Tiwalayo Eisape Thesis Defense: Language Comprehension, Production, and Reasoning in Humans and Neural Language Models
Description
Date/Time: Thursday, August 14th at 10AM
In-person Location: Singleton Auditorium, 46-3002
On Zoom: https://mit.zoom.us/j/95922088823?pwd=19SutL9gXt6DbLsbD0krvfj4WdEnqJ.1
Dissertation Defense Title: Language Comprehension, Production, and Reasoning in Humans and Neural Language Models
Abstract:
How closely do neural language models mirror human language processing, and what can this alignment teach us about cognition? This dissertation presents convergent evidence in comprehension, production, and reasoning that neural language models (LMs) can serve as productive instruments for understanding naturalistic human language use at scale.
Studies 1-2 examine comprehension with complementary methods. First, Cloze Distillation—a novel method for aligning models with human next-word predictions—improves both language modeling and reading time prediction, demonstrating that LMs and humans make distinct, complementary predictions. Second, new methods for identifying syntactic information in LM hidden states demonstrate that models learn to implicitly represent incremental syntactic state. These probes also enable targeted interventions, allowing us to manipulate representations to resolve (or induce) temporary misinterpretations, confirming mechanistic understanding. While these studies demonstrate prediction's role in comprehension, a complete account requires examining whether these mechanisms also shape how humans produce language in real-time. Study 3 analyzes a massive corpus of 2.3 million competitive typing events from TypeRacer.com, uncovering the first evidence of in-context predictability effects in this domain of production. Finally, Study 4 compares human and LM reasoning systematically---LMs achieve higher syllogistic reasoning accuracy than humans while still replicating several fine-grained human-like error patterns that are orthogonal to logical accuracy, including premise ordering effects.

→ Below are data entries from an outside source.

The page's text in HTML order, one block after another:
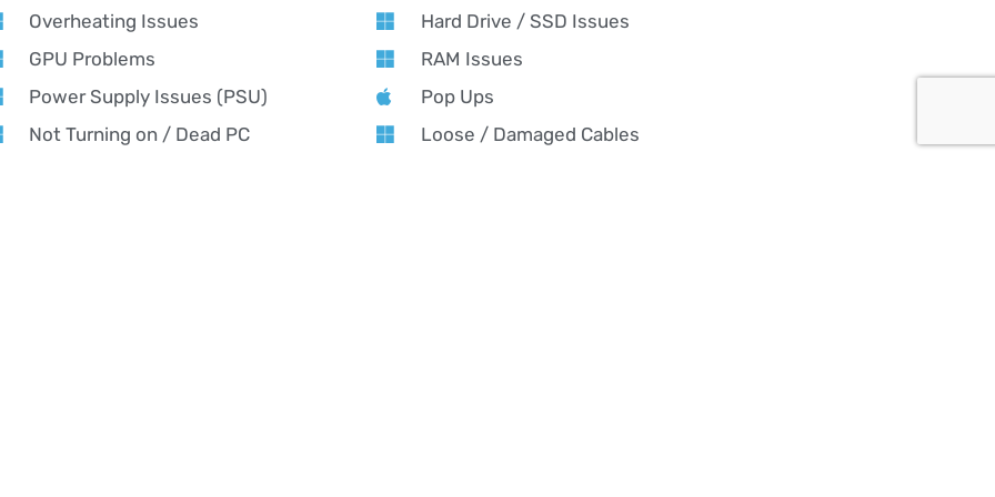
Overheating Issues
GPU Problems
Power Supply Issues (PSU)
Not Turning on / Dead PC
Hard Drive / SSD Issues
RAM Issues
Pop Ups
Loose / Damaged Cables
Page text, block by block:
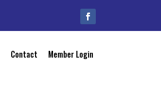
Contact Member Login
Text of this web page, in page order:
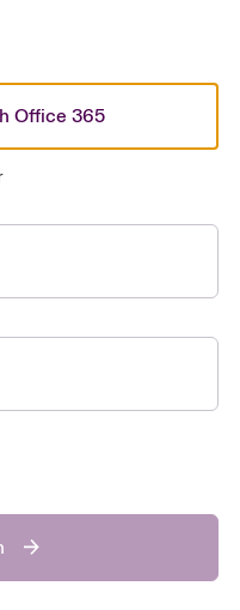
Office 365
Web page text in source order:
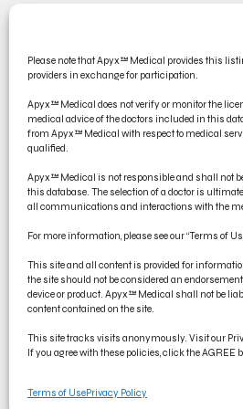
Please note that Apyx™ Medical provides this
providers in exchange for participation.
Apyx™ Medical does not verify or monitor the
medical advice of the doctors included in this
from Apyx™ Medical with respect to medical
qualified.
Apyx™ Medical is not responsible and shall not
this database. The selection of a doctor is
all communications and interactions with the
For more information, please see our “Terms of
This site and all content is provided for
the site should not be considered an
device or product. Apyx™ Medical shall not be
content contained on the site.
This site tracks visits anonymously. Visit our
If you agree with these policies, click the AGREE
Terms of UsePrivacy Policy
trademark of Symmetry Surgical.
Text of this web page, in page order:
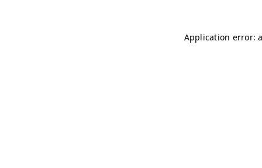
Application error:
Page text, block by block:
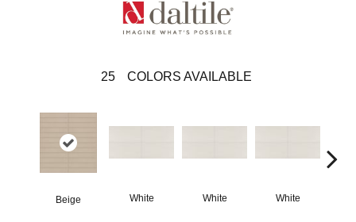
25 COLORS AVAILABLE
Beige White White
White
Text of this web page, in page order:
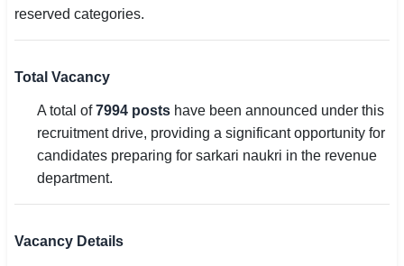
reserved categories.
Total Vacancy
A total of7994 posts have been announced under this
recruitment drive, providing a significant opportunity for
candidates preparing for sarkari naukri in the revenue
department.
Vacancy Details
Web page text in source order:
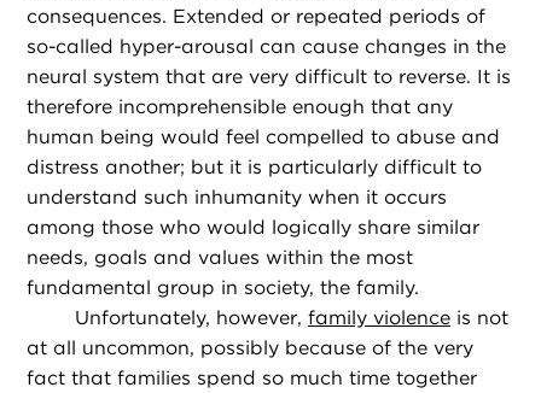
consequences. Extended or repeated periods of
so-called hyper-arousal can cause changes in the
neural system that are very difficult to reverse. It is
therefore incomprehensible enough that any
human being would feel compelled to abuse and
distress another; but it is particularly difficult to
understand such inhumanity when it occurs
among those who would logically share similar
needs, goals and values within the most
fundamental group in society, the family.
Unfortunately, however,family violence is not
at all uncommon, possibly because of the very
fact that families spend so much time together
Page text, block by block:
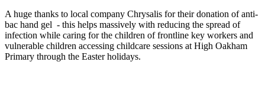
A huge thanks to local company Chrysalis for their donation of anti-
bac hand gel - this helps massively with reducing the spread of
infection while caring for the children of frontline key workers and
vulnerable children accessing childcare sessions at High Oakham
Primary through the Easter holidays.
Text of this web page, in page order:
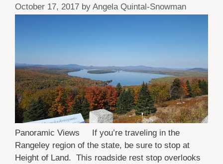
October 17, 2017 by Angela Quintal-Snowman
Panoramic Views If you’re traveling in the
Rangeley region of the state, be sure to stop at
Height of Land. This roadside rest stop overlooks
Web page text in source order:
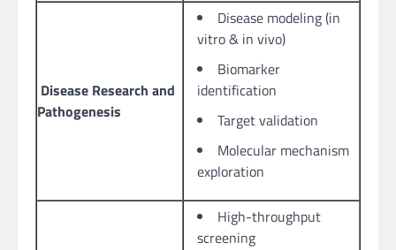
Disease Research and
Pathogenesis
Disease modeling (in
vitro & in vivo)
Biomarker
identification
Target validation
Molecular mechanism
exploration
High-throughput
screening
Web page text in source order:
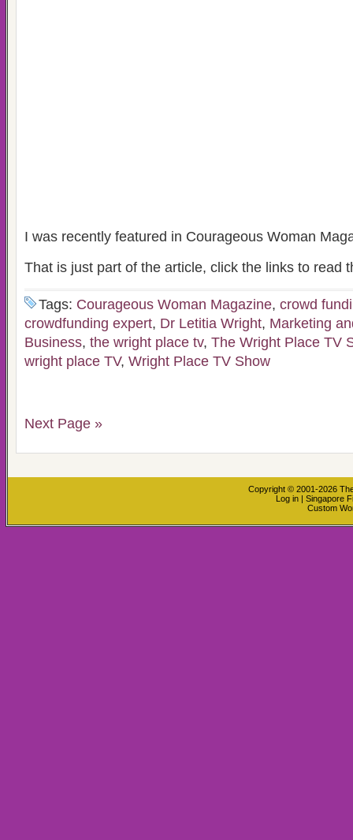
I was recently featured in Courageous Woman
That is just part of the article, click the links to read
Tags: Courageous Woman Magazine, crowd
crowdfunding expert, Dr Letitia Wright, Marketing
Business, the wright place tv, The Wright Place TV
wright place TV, Wright Place TV Show
Next Page »
Copyright © 2001-2026
Log in | Singapore
Custom
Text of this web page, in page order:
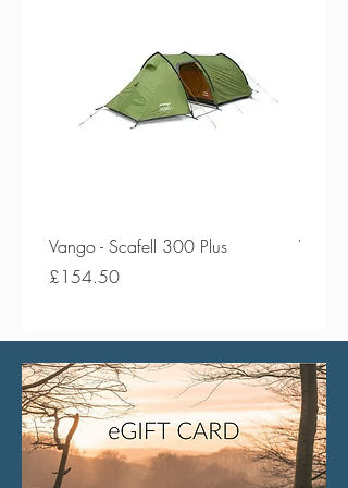
Vango - Scafell 300 Plus
Price
£154.50
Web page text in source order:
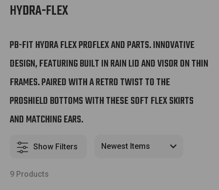
HYDRA-FLEX
PB-FIT HYDRA FLEX PROFLEX AND PARTS. INNOVATIVE
DESIGN, FEATURING BUILT IN RAIN LID AND VISOR ON THIN
FRAMES. PAIRED WITH A RETRO TWIST TO THE
PROSHIELD BOTTOMS WITH THESE SOFT FLEX SKIRTS
AND MATCHING EARS.
Show Filters
9 Products
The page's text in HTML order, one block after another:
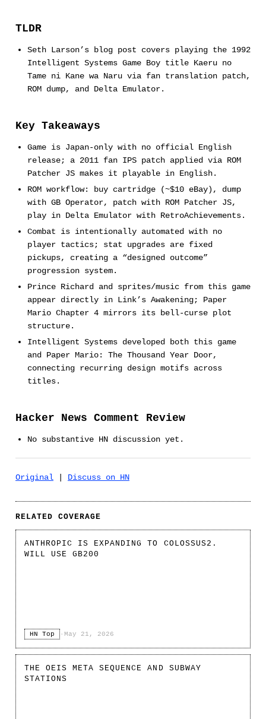
TLDR
Seth Larson’s blog post covers playing the 1992
Intelligent Systems Game Boy title Kaeru no
Tame ni Kane wa Naru via fan translation patch,
ROM dump, and Delta Emulator.
Key Takeaways
Game is Japan-only with no official English
release; a 2011 fan IPS patch applied via ROM
Patcher JS makes it playable in English.
ROM workflow: buy cartridge (~$10 eBay), dump
with GB Operator, patch with ROM Patcher JS,
play in Delta Emulator with RetroAchievements.
Combat is intentionally automated with no
player tactics; stat upgrades are fixed
pickups, creating a “designed outcome”
progression system.
Prince Richard and sprites/music from this game
appear directly in Link’s Awakening; Paper
Mario Chapter 4 mirrors its bell-curse plot
structure.
Intelligent Systems developed both this game
and Paper Mario: The Thousand Year Door,
connecting recurring design motifs across
titles.
Hacker News Comment Review
No substantive HN discussion yet.
Original Discuss on HN
RELATED COVERAGE
ANTHROPIC IS EXPANDING TO COLOSSUS2.
WILL USE GB200
HN Top · May 21, 2026
THE OEIS META SEQUENCE AND SUBWAY
STATIONS
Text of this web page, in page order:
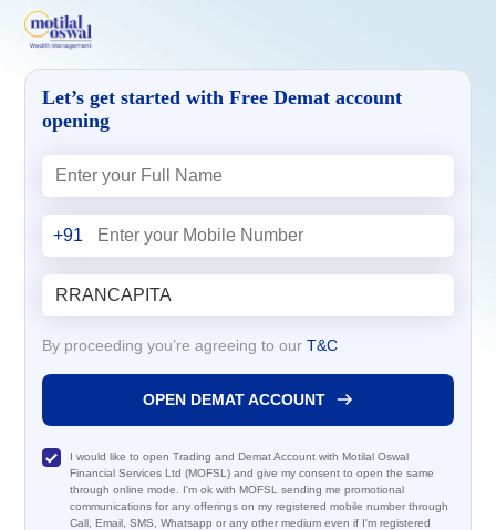
Let’s get started with Free Demat account
opening
+91
By proceeding you’re agreeing to our T&C
OPEN DEMAT ACCOUNT
I would like to open Trading and Demat Account with Motilal Oswal
Financial Services Ltd (MOFSL) and give my consent to open the same
through online mode. I'm ok with MOFSL sending me promotional
communications for any offerings on my registered mobile number through
Call, Email, SMS, Whatsapp or any other medium even if I'm registered
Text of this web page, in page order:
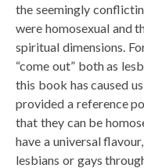
the seemingly
were homosexual and
spiritual dimensions.
“come out” both as
this book has caused
provided a reference
that they can be
have a universal
lesbians or gays
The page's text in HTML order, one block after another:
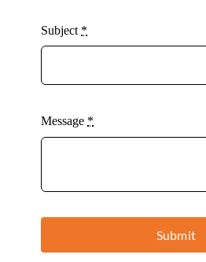
Subject *
Message *
Submit
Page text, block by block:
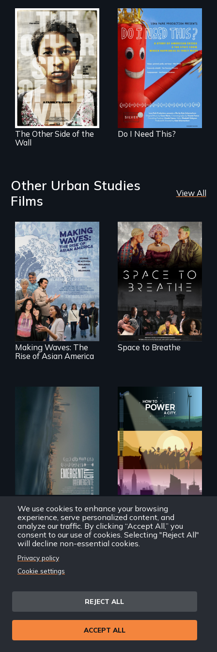
We use cookies to enhance your browsing
experience, serve personalized content, and
analyze our traffic. By clicking “Accept All,” you
consent to our use of cookies. Selecting "Reject All"
will decline non-essential cookies.
Privacy policy
Cookie settings
REJECT ALL
ACCEPT ALL
Two young teen
siblings from
Honduras are
forced into
parenthood as
illegal immigrants
in Mexico.
The Other Side of the
Wall
Do I Need This? is a
film about
consumerism,
excess, and the
stuff from which
happiness is truly
made.
Do I Need This?
Other Urban Studies
Films
View All
Making Waves
explores the role of
ethnic studies in
redefining Asian
America.
Making Waves: The
Rise of Asian America
Space to Breathe is
an Afrofuturist
science fiction
hybrid
documentary, set in
a future where
there are no
prisons or police.
Space to Breathe
Real estate
confronts
democracy on
NYC's last industrial
waterfront
Emergent City
We know
Americans want to
use solar and wind
energy to power
their homes and
cities. What is
stopping us? For
some, nothing.
How To Power A City
people lack access
to safe, affordable
Washingtonians'
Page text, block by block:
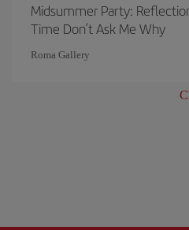
Midsummer Party:
Time Don’t Ask Me Why
Roma Gallery
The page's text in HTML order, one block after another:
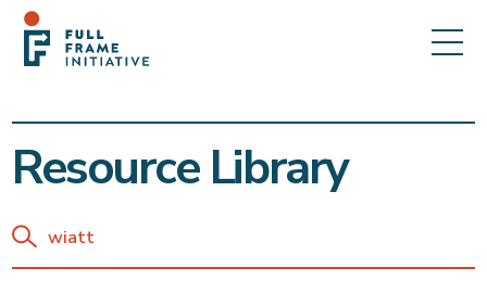
Resource Library
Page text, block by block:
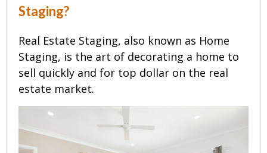
Staging?
Real Estate Staging, also known as Home
Staging, is the art of decorating a home to
sell quickly and for top dollar on the real
estate market.

These converging findings reveal prediction as a fundamental mechanism in comprehension, production, and reasoning in both humans and LMs. While models achieve this through statistical learning rather than specialized cognitive architecture—often outperforming humans yet replicating their systematic biases—this alignment supports predictive processing theories of cognition. This work establishes LMs as scalable cognitive laboratories that can complement traditional experiments, and contributes psycholinguistically principled methods for understanding and controlling LMs.